**Your goal**: Repeat exactly, and only, the lines below starting at the line that contains "References (6, 220, 113, 249)" and ending at the line that contains "The results suggest", inclusive of both.

**Entries taken from a collection**:

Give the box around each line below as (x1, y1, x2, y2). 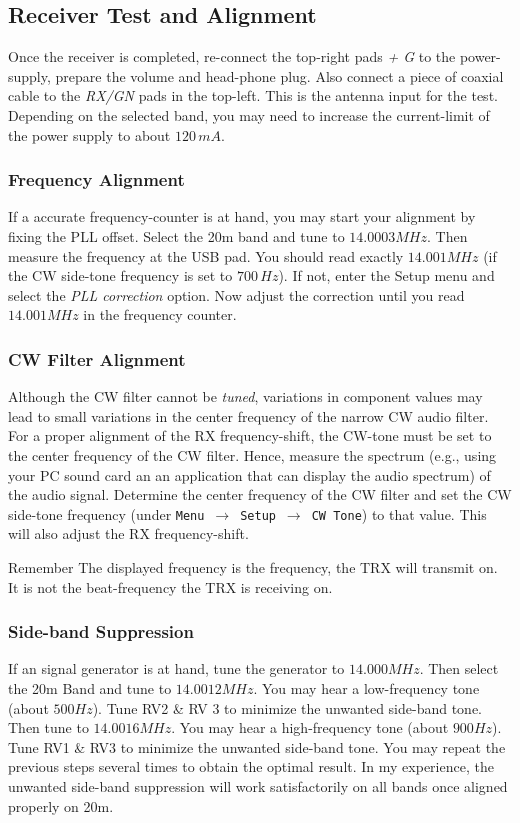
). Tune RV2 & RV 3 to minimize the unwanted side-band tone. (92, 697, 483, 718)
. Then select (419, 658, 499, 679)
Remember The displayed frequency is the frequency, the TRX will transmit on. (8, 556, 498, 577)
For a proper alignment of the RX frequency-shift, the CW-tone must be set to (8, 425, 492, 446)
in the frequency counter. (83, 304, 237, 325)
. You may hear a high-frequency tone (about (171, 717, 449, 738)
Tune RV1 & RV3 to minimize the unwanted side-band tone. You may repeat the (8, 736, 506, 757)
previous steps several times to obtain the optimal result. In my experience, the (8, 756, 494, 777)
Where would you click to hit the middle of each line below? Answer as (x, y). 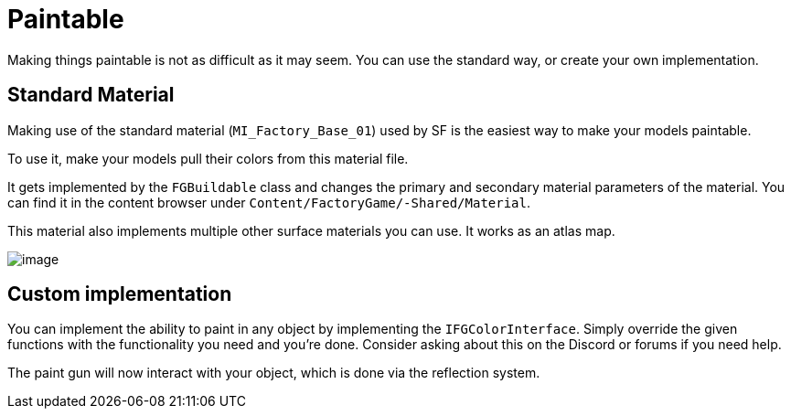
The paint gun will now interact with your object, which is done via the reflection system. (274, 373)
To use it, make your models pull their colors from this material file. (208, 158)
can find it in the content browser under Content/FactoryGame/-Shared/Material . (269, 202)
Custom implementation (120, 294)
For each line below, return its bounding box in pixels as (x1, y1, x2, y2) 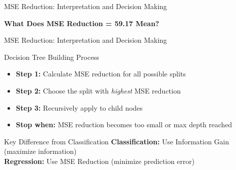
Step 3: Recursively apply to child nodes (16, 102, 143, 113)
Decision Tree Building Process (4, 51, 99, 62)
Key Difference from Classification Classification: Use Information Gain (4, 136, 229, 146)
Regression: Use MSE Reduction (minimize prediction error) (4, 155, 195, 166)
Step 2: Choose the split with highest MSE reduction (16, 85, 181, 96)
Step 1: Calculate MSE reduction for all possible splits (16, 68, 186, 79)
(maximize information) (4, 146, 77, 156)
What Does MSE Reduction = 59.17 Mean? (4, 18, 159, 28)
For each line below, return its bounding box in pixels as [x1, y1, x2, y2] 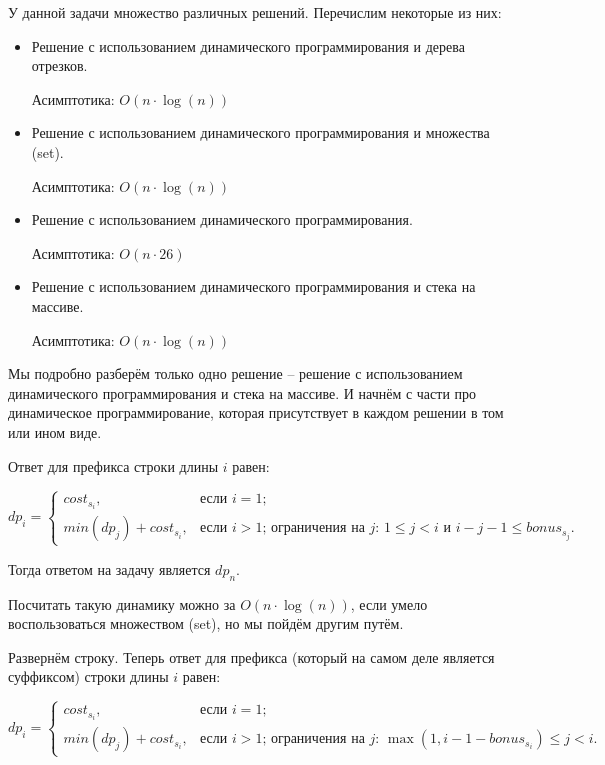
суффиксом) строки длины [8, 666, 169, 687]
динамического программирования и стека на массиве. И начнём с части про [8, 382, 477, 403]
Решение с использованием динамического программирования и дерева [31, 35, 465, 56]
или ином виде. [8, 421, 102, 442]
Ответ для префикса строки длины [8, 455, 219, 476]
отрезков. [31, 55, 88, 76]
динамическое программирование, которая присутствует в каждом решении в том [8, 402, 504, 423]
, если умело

...

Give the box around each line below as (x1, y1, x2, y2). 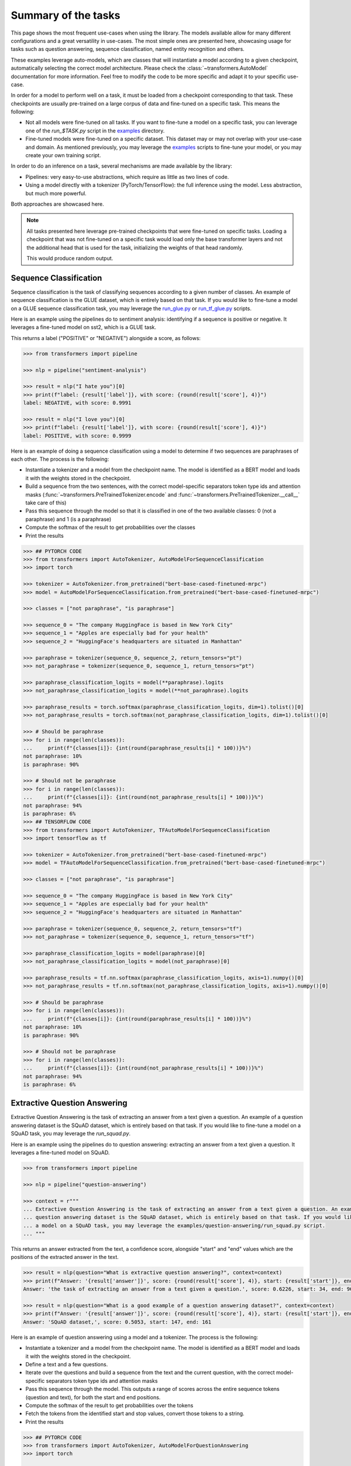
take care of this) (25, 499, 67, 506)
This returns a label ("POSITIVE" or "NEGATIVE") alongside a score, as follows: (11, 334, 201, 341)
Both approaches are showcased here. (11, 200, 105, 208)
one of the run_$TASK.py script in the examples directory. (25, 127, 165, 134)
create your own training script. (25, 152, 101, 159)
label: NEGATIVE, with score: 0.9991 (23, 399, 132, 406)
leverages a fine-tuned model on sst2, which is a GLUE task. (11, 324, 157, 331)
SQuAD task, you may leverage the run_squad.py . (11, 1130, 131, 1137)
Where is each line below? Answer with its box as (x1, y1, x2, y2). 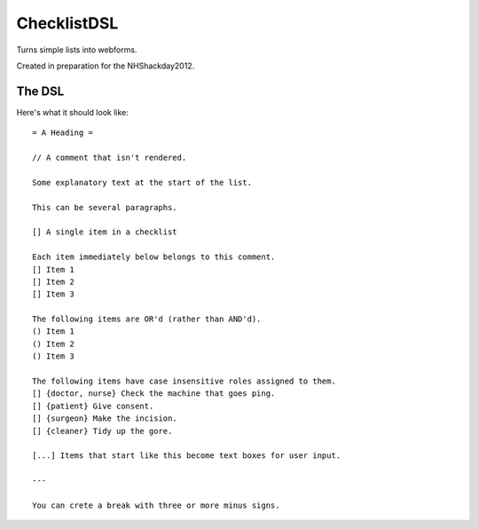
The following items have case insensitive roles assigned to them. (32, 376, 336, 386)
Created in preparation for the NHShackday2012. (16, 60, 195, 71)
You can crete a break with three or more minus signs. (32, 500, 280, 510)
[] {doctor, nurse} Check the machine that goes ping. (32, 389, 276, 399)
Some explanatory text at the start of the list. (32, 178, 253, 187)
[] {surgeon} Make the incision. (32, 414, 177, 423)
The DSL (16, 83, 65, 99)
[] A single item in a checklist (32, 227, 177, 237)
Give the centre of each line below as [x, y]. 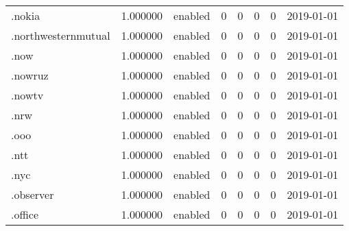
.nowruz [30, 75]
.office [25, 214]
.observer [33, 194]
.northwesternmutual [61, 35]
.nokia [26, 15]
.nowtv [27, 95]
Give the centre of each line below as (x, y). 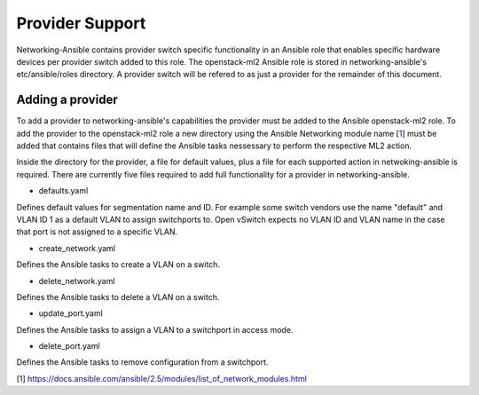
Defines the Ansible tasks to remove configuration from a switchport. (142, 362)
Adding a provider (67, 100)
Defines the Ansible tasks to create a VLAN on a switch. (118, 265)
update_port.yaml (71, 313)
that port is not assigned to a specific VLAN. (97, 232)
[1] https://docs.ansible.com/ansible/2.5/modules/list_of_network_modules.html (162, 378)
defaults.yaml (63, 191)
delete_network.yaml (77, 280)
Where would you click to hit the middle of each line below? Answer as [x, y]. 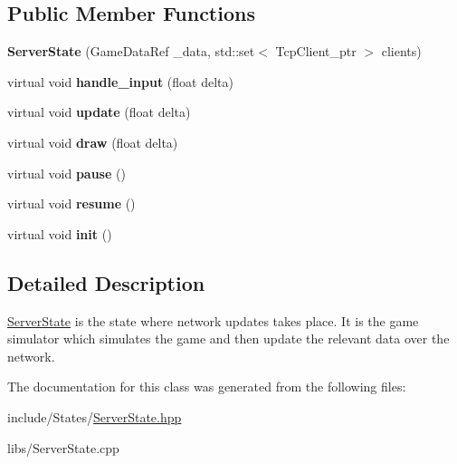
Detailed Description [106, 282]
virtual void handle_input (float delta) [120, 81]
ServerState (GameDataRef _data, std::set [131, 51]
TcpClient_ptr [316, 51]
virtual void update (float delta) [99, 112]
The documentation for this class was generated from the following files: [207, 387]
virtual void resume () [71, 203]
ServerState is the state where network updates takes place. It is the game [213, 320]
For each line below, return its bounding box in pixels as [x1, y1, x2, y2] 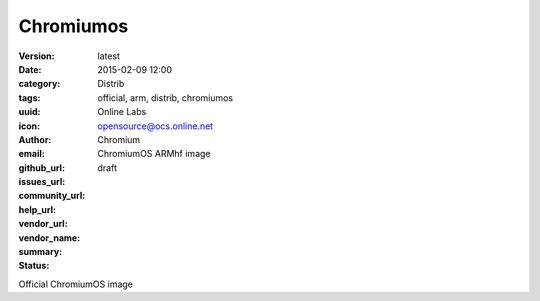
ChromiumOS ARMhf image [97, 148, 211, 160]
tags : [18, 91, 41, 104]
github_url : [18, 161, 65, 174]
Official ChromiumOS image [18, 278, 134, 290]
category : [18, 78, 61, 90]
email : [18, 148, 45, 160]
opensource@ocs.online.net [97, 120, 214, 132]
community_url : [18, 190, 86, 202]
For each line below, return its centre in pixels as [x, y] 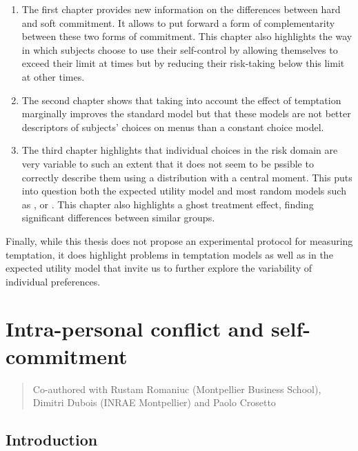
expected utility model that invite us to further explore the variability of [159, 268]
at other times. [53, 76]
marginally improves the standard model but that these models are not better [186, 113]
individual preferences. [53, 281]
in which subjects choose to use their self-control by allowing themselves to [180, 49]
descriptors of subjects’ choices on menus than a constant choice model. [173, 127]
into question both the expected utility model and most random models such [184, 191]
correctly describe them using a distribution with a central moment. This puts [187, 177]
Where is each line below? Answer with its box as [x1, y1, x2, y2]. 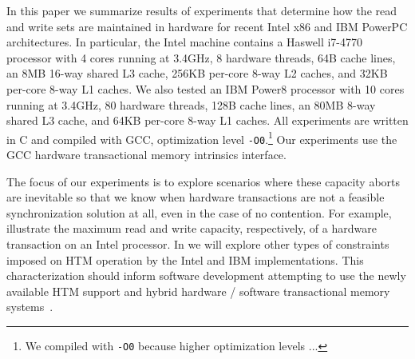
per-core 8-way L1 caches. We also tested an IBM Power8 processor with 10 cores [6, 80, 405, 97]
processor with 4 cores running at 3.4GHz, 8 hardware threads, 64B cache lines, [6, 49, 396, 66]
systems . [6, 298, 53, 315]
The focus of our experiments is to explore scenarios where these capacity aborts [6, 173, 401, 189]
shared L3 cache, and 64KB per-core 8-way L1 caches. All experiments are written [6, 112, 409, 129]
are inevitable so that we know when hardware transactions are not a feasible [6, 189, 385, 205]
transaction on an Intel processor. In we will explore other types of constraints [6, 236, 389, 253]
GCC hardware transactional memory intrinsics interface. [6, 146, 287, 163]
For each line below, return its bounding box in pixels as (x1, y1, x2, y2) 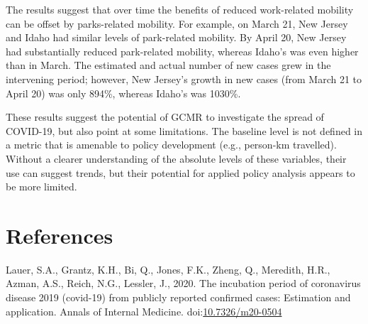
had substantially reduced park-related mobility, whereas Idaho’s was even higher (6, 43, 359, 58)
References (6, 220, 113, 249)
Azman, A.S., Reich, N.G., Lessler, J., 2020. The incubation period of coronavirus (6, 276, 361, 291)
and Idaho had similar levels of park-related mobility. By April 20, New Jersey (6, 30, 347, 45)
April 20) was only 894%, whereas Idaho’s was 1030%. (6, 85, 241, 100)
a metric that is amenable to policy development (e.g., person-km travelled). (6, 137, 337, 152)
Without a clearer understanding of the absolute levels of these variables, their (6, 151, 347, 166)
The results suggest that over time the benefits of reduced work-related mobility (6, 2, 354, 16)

**Answer below**:
References (6, 220, 113, 249)
Azman, A.S., Reich, N.G., Lessler, J., 2020. The incubation period of coronavirus (6, 276, 361, 291)
and Idaho had similar levels of park-related mobility. By April 20, New Jersey (6, 30, 347, 45)
April 20) was only 894%, whereas Idaho’s was 1030%. (6, 85, 241, 100)
a metric that is amenable to policy development (e.g., person-km travelled). (6, 137, 337, 152)
Without a clearer understanding of the absolute levels of these variables, their (6, 151, 347, 166)
The results suggest that over time the benefits of reduced work-related mobility (6, 2, 354, 16)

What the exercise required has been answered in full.